- **Exercise objective**
Your answer must contain each line of the listing in which "wife" appears, copied in full.

%%

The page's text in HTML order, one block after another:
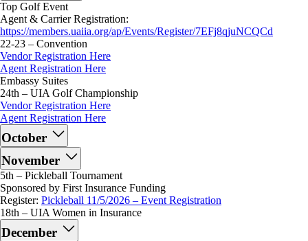
Top Golf Event
Agent & Carrier Registration:
https://members.uaiia.org/ap/Events/Register/7EFj8qjuNCQCd
22-23 – Convention
Vendor Registration Here
Agent Registration Here
Embassy Suites
24th – UIA Golf Championship
Vendor Registration Here
Agent Registration Here
October
November
5th – Pickleball Tournament
Sponsored by First Insurance Funding
Register: Pickleball 11/5/2026 – Event Registration
18th – UIA Women in Insurance
December
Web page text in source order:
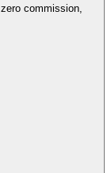
commission,
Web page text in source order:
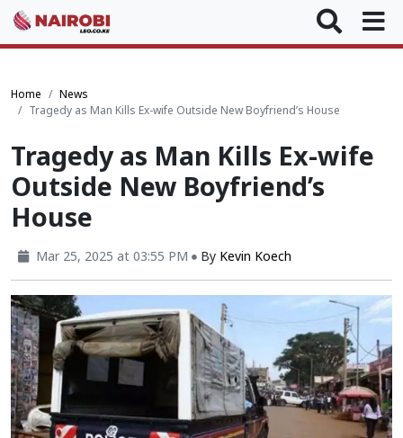
Home
News
Tragedy as Man Kills Ex-wife Outside New Boyfriend’s House
Tragedy as Man Kills Ex-wife
Outside New Boyfriend’s
House
Mar 25, 2025 at 03:55 PM By Kevin Koech
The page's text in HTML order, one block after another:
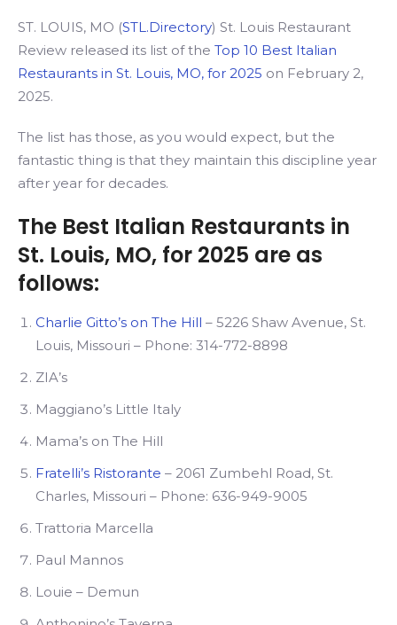
ST. LOUIS, MO (STL.Directory) St. Louis Restaurant
Review released its list of the Top 10 Best Italian
Restaurants in St. Louis, MO, for 2025 on February 2,
2025.
The list has those, as you would expect, but the
fantastic thing is that they maintain this discipline year
after year for decades.
The Best Italian Restaurants in
St. Louis, MO, for 2025 are as
follows:
Charlie Gitto’s on The Hill – 5226 Shaw Avenue, St.
Louis, Missouri – Phone: 314-772-8898
ZIA’s
Maggiano’s Little Italy
Mama’s on The Hill
Fratelli’s Ristorante – 2061 Zumbehl Road, St.
Charles, Missouri – Phone: 636-949-9005
Trattoria Marcella
Paul Mannos
Louie – Demun
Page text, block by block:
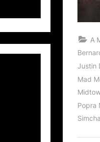
A
Justin
Mad
Popra
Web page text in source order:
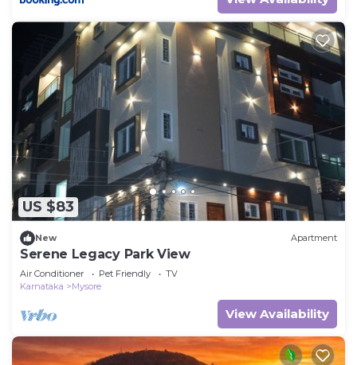
US $83
New Apartment
Serene Legacy Park View
Air Conditioner Pet Friendly
TV
Karnataka
Mysore
View Availability
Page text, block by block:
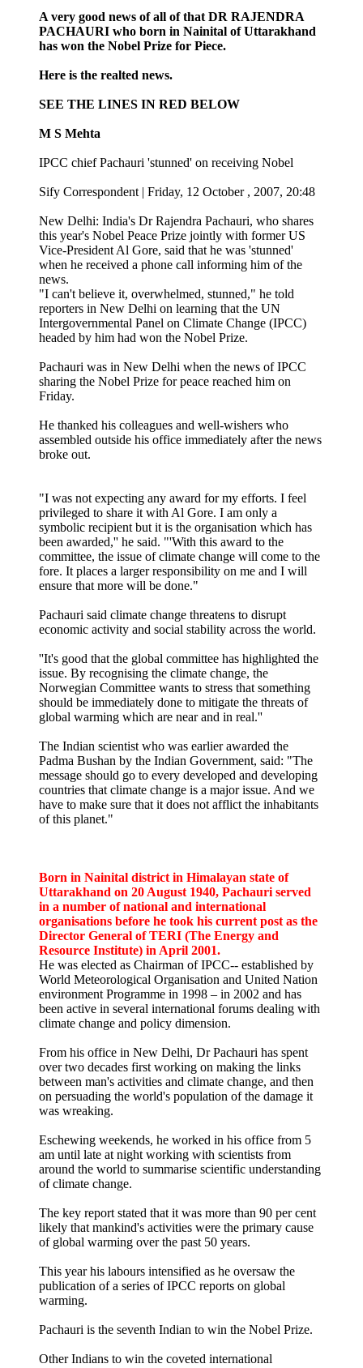
A very good news of all of that DR RAJENDRA
PACHAURI who born in Nainital of Uttarakhand
has won the Nobel Prize for Piece.
Here is the realted news.
SEE THE LINES IN RED BELOW
M S Mehta
IPCC chief Pachauri 'stunned' on receiving Nobel
Sify Correspondent | Friday, 12 October , 2007, 20:48
New Delhi: India's Dr Rajendra Pachauri, who shares
this year's Nobel Peace Prize jointly with former US
Vice-President Al Gore, said that he was 'stunned'
when he received a phone call informing him of the
news.
"I can't believe it, overwhelmed, stunned," he told
reporters in New Delhi on learning that the UN
Intergovernmental Panel on Climate Change (IPCC)
headed by him had won the Nobel Prize.
Pachauri was in New Delhi when the news of IPCC
sharing the Nobel Prize for peace reached him on
Friday.
He thanked his colleagues and well-wishers who
assembled outside his office immediately after the news
broke out.
"I was not expecting any award for my efforts. I feel
privileged to share it with Al Gore. I am only a
symbolic recipient but it is the organisation which has
been awarded,'' he said. "'With this award to the
committee, the issue of climate change will come to the
fore. It places a larger responsibility on me and I will
ensure that more will be done."
Pachauri said climate change threatens to disrupt
economic activity and social stability across the world.
''It's good that the global committee has highlighted the
issue. By recognising the climate change, the
Norwegian Committee wants to stress that something
should be immediately done to mitigate the threats of
global warming which are near and in real.''
The Indian scientist who was earlier awarded the
Padma Bushan by the Indian Government, said: "The
message should go to every developed and developing
countries that climate change is a major issue. And we
have to make sure that it does not afflict the inhabitants
of this planet."
Born in Nainital district in Himalayan state of
Uttarakhand on 20 August 1940, Pachauri served
in a number of national and international
organisations before he took his current post as the
Director General of TERI (The Energy and
Resource Institute) in April 2001.
He was elected as Chairman of IPCC-- established by
World Meteorological Organisation and United Nation
environment Programme in 1998 – in 2002 and has
been active in several international forums dealing with
climate change and policy dimension.
From his office in New Delhi, Dr Pachauri has spent
over two decades first working on making the links
between man's activities and climate change, and then
on persuading the world's population of the damage it
was wreaking.
Eschewing weekends, he worked in his office from 5
am until late at night working with scientists from
around the world to summarise scientific understanding
of climate change.
The key report stated that it was more than 90 per cent
likely that mankind's activities were the primary cause
of global warming over the past 50 years.
This year his labours intensified as he oversaw the
publication of a series of IPCC reports on global
warming.
Pachauri is the seventh Indian to win the Nobel Prize.
Other Indians to win the coveted international
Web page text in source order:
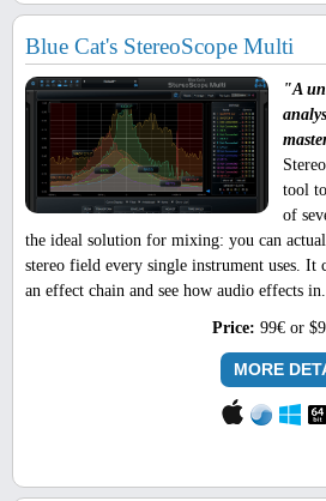
Blue Cat's StereoScope Multi
"A
tool
of
the ideal solution for mixing: you can
stereo field every single instrument uses. It
an effect chain and see how audio effects
Price: 99€ or
MORE
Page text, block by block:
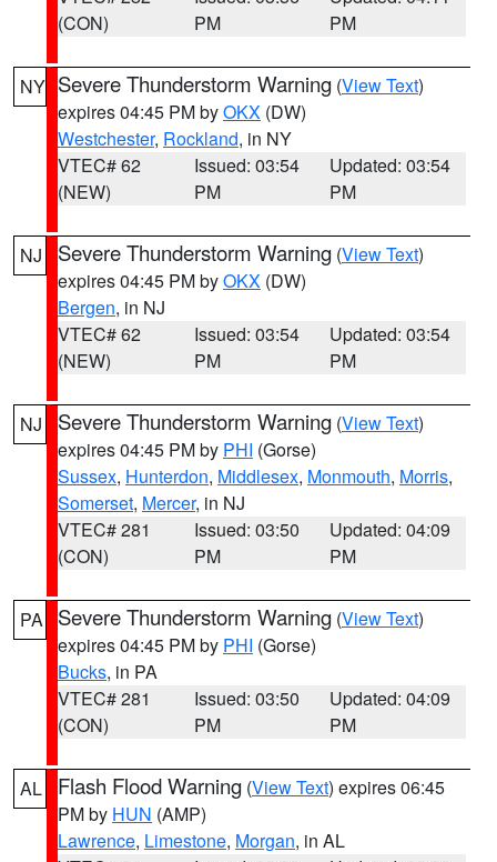
(CON)
PM
PM
NY Severe Thunderstorm Warning (View Text)
expires 04:45 PM byOKX (DW)
Westchester, Rockland, in NY
VTEC# 62
(NEW)
Issued: 03:54
PM
Updated: 03:54
PM
NJ Severe Thunderstorm Warning (View Text)
expires 04:45 PM byOKX (DW)
Bergen, in NJ
VTEC# 62
(NEW)
Issued: 03:54
PM
Updated: 03:54
PM
NJ Severe Thunderstorm Warning (View Text)
expires 04:45 PM by PHI (Gorse)
Sussex, Hunterdon, Middlesex, Monmouth, Morris,
Somerset, Mercer, in NJ
VTEC# 281
(CON)
Issued: 03:50
PM
Updated: 04:09
PM
PA Severe Thunderstorm Warning (View Text)
expires 04:45 PM by PHI (Gorse)
Bucks, in PA
VTEC# 281
(CON)
Issued: 03:50
PM
Updated: 04:09
PM
AL Flash Flood Warning (View Text) expires 06:45
PM by HUN (AMP)
Lawrence, Limestone, Morgan, in AL
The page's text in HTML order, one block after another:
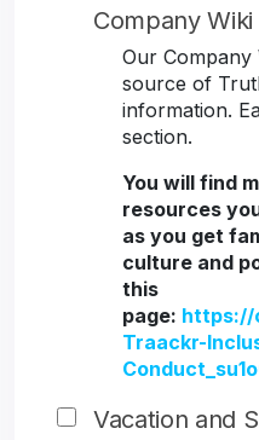
Company Wiki
Our Company
source of
information.
section.
You will find
resources
as you get
culture and
this
page: https://
Traackr-
Vacation and
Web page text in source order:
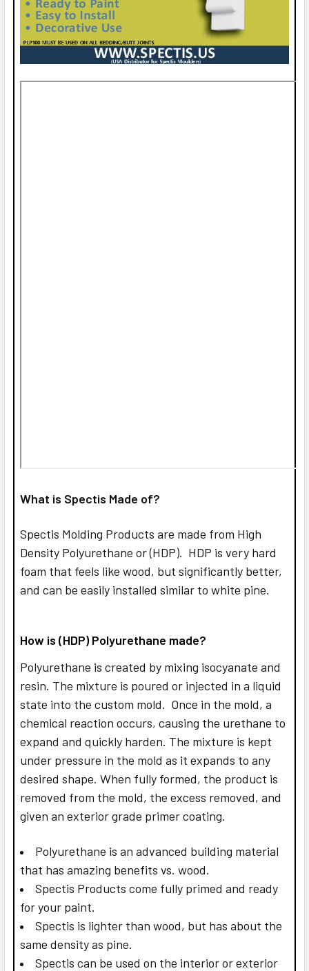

%%

- **Solution to this task**
Tragedy as Man Kills Ex-wife Outside New Boyfriend’s House
Tragedy as Man Kills Ex-wife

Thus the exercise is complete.